Page MenuHomePhabricator

Enabling graceful-switchover causes core dumps on cr1-codfw
Closed, ResolvedPublic


Enabling graceful-switchover on cr1-codfw causes error in the logs and core dumps.

Opened Juniper case 2018-0403-0831.

Event Timeline

Restricted Application added a subscriber: Aklapper. · View Herald Transcript

Juniper's reply:

During the cleanup process, ksyncd will check for public nexthops to make sure that there are no public next hops remaining. If ksyncd finds a public nexthop hanging without getting cleaned up, it will set initialization error(KSYNCD_ERROR_INIT), which leads to this connection/initialization error. From the message logs, it looks like ksyncd is facing some issue during NH index cleanup, which looks suspicious. From the RSI, I can see that the FXP0 is in a logical system which is not supported and hence GRES is not completing correctly.
Please remove the fxp0 from the logical systems and then re-enable GRES.

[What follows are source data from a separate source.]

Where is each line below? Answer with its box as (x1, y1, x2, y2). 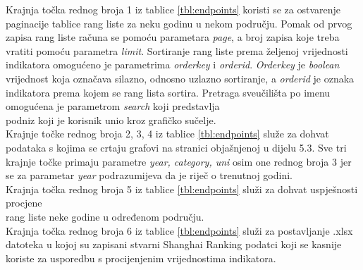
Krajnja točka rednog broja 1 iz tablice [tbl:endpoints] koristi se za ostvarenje (6, 2, 340, 16)
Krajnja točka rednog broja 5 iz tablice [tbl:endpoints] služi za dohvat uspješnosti (6, 181, 358, 196)
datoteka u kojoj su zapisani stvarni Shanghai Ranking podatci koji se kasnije (6, 237, 342, 252)
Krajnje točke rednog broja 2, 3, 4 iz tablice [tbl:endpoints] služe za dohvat (6, 126, 329, 141)
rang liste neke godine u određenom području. (6, 209, 204, 223)
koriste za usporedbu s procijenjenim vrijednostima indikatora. (6, 250, 276, 265)
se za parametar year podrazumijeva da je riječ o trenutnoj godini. (6, 168, 293, 183)
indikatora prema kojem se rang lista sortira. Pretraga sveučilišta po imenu (6, 85, 331, 99)
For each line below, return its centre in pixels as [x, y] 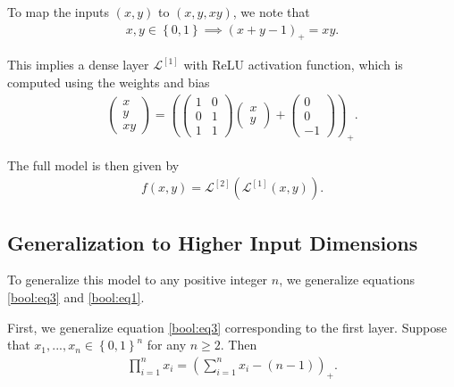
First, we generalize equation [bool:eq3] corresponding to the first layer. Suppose [227, 327]
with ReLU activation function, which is [293, 65]
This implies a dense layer [78, 65]
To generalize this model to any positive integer [138, 280]
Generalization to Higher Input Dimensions [213, 242]
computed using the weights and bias [109, 82]
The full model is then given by [93, 165]
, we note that [271, 12]
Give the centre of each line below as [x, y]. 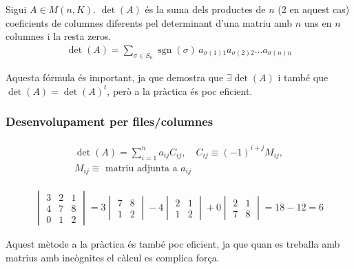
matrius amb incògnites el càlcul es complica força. [113, 257]
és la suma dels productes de [205, 9]
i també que [303, 77]
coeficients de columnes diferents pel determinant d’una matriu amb [149, 22]
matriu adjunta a [142, 168]
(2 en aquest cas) [314, 9]
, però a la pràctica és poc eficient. [180, 90]
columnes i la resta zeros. [59, 36]
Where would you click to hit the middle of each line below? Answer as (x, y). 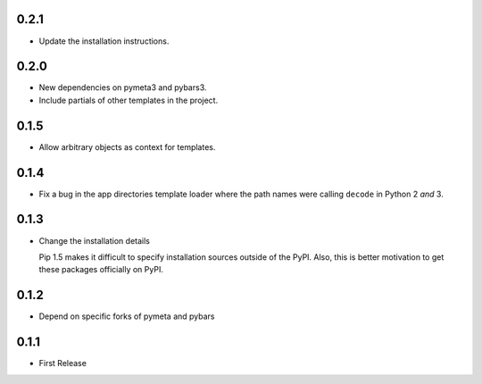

I followed up as we have graceful-switchover enabled on routers with fxp0 in a logical-system.

Relevant KB entry:
JTAC's opinion on why it's working on some routers is that we're being "lucky".
Which raises the risk of a RE failure not being handled properly.
Best case being the RE going down and the redundant router taking all the load.
Worse case being a partial failure where the RE failover fails in a way traffic is blackholed.

Closing this task, following up with actions to do in T191667.